If a primary source is unreachable, the script falls back to a bundled list so the build still succeeds.
## Generated files
| Platform | File | Format |
|----------|------|--------|
| Nginx | `bots.conf` | `map $http_user_agent $bad_bot` |
| Apache | `bots.conf` | ModSecurity `SecRule` directives |
| Traefik | `bots.toml` | Middleware regex replacements |
| HAProxy | `bots.acl` | One regex per line, loadable with `-f` |
## Nginx
```nginx
# In the http block:
include /etc/nginx/waf_patterns/nginx/bots.conf;
# In any server block you want to protect:
server {
if ($bad_bot) { return 403; }
}
```
The map looks like:
```nginx
map $http_user_agent $bad_bot {
default 0;
"~*AhrefsBot" 1;
"~*SemrushBot" 1;
"~*MJ12bot" 1;
"~*GPTBot" 1;
# …
}
```
## Apache
```apache
SecRule REQUEST_HEADERS:User-Agent "@rx AhrefsBot" \
"id:200001,phase:1,deny,status:403,msg:'Bad Bot Blocked'"
```
Include the file globally or per VirtualHost:
```apache
Include /etc/apache2/waf_patterns/apache/bots.conf
```
## HAProxy
```haproxy
acl bad_bot hdr(User-Agent) -m reg -i -f /etc/haproxy/bots.acl
http-request deny deny_status 403 if bad_bot
```
## Traefik
```toml
[http.middlewares.bot-blocker]
# populated automatically by bots.toml
```
Reference `bot-blocker@file` from the routers you want to protect.
## What gets blocked
The default list groups User-Agent patterns into four broad categories.

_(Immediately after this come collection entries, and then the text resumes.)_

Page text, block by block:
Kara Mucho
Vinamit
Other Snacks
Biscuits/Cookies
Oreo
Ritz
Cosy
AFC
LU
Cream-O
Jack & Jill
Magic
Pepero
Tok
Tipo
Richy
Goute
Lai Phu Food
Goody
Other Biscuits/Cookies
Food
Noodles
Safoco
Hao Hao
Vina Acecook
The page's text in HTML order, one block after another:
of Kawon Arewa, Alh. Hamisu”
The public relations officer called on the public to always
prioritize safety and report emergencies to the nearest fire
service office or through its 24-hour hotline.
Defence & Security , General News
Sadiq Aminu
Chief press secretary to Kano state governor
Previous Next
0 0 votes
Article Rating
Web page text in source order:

### SEO and marketing crawlers
Aggressive site indexers that are usually unwelcome on production traffic:
- AhrefsBot
- SemrushBot
- MJ12bot
- DotBot
- BLEXBot
### AI training crawlers
Most are documented at [ai.robots.txt](https://github.com/ai-robots-txt/ai.robots.txt):
- GPTBot, ChatGPT-User
- ClaudeBot, Anthropic-AI
- Google-Extended
- CCBot, Bytespider, PerplexityBot
### General scrapers
- DataForSeoBot
- PetalBot
- Bytespider
### Malicious scanners
Public vulnerability scanners and spam bots that have no legitimate reason to crawl your origin.

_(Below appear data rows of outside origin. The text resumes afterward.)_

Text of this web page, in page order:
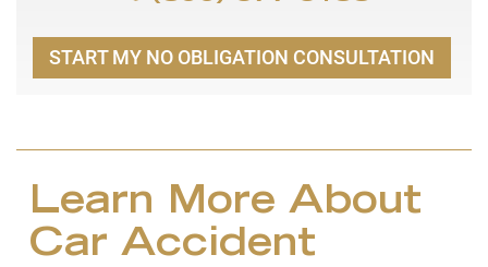
START MY NO OBLIGATION CONSULTATION
Learn More About
Car Accident
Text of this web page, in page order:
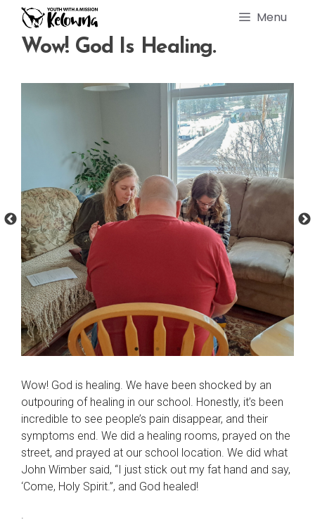
content
Menu
Wow! God Is Healing.
Wow! God is healing. We have been shocked by an
outpouring of healing in our school. Honestly, it’s been
incredible to see people’s pain disappear, and their
symptoms end. We did a healing rooms, prayed on the
street, and prayed at our school location. We did what
John Wimber said, “I just stick out my fat hand and say,
‘Come, Holy Spirit.”, and God healed!
.
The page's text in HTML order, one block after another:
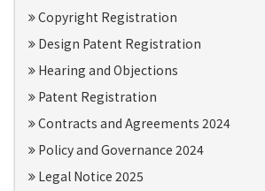
Copyright Registration
Design Patent Registration
Hearing and Objections
Patent Registration
Contracts and Agreements 2024
Policy and Governance 2024
Legal Notice 2025
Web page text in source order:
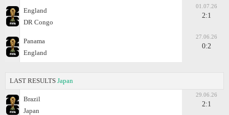
England
DR Congo
01.07.26
2:1
Panama
England
27.06.26
0:2
LAST RESULTS Japan
Brazil
Japan
29.06.26
2:1
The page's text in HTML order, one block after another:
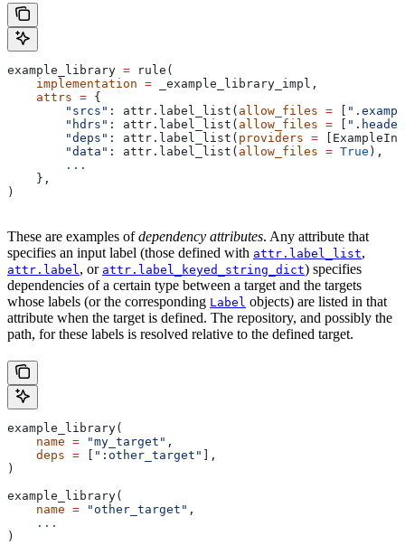
example_library = rule(
    implementation
= _example_library_impl,
    attrs
= {
        "srcs"
: attr.label_list( allow_files =
        "hdrs"
: attr.label_list( allow_files =
        "deps"
: attr.label_list( providers =
        "data"
: attr.label_list( allow_files = True ),
        ...
    },
)
These are examples ofdependency attributes. Any attribute that
specifies an input label (those defined with attr.label_list,
attr.label, or attr.label_keyed_string_dict) specifies
dependencies of a certain type between a target and the targets
whose labels (or the corresponding Label objects) are listed in that
attribute when the target is defined. The repository, and possibly the
path, for these labels is resolved relative to the defined target.
example_library(
    name
= "my_target" ,
    deps
= ":other_target"
],
)
example_library(
    name
= "other_target" ,
    ...
)
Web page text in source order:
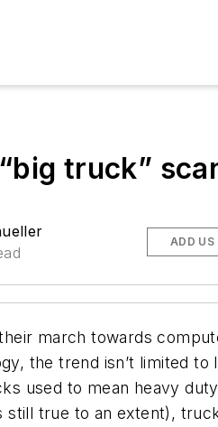
truck”
ADD US
march towards
the trend isn’t limited to
used to mean heavy duty
still true to an extent),

::: tip Search engines are not blocked
Major search engines (Googlebot, Bingbot, DuckDuckBot, Baiduspider, YandexBot) are **not** included in the default block list &mdash; blocking them harms SEO.
:::
## Customization
### Add your own pattern
```nginx
# Append in bots.conf
"~*MyCustomBot" 1;
```
```apache
SecRule REQUEST_HEADERS:User-Agent "@rx MyCustomBot" \
"id:200999,phase:1,deny,status:403"
```
### Whitelist a bot
For Nginx, override the match before the catch-all:
```nginx
map $http_user_agent $bad_bot {
default 0;
"~*Googlebot" 0; # explicit allow
"~*AhrefsBot" 1;
}
```
### Allow bots inside a path
```nginx
location /public-api/ {
# bypass the bot rule for this path
proxy_pass http://upstream;
}
location / {
if ($bad_bot) { return 403; }
proxy_pass http://upstream;
}
```
## Regenerating manually
```bash
python badbots.py
```
The generated files end up in `waf_patterns/<platform>/`.
## Monitoring
Track which patterns actually fire in your traffic:
```bash
# Top 20 user agents that hit a 403
awk '$9 == 403 {print $12}' /var/log/nginx/access.log \
| sort | uniq -c | sort -rn | head -20
```
If you see legitimate traffic in the list, add it to a whitelist and re-include `bots.conf` after your override.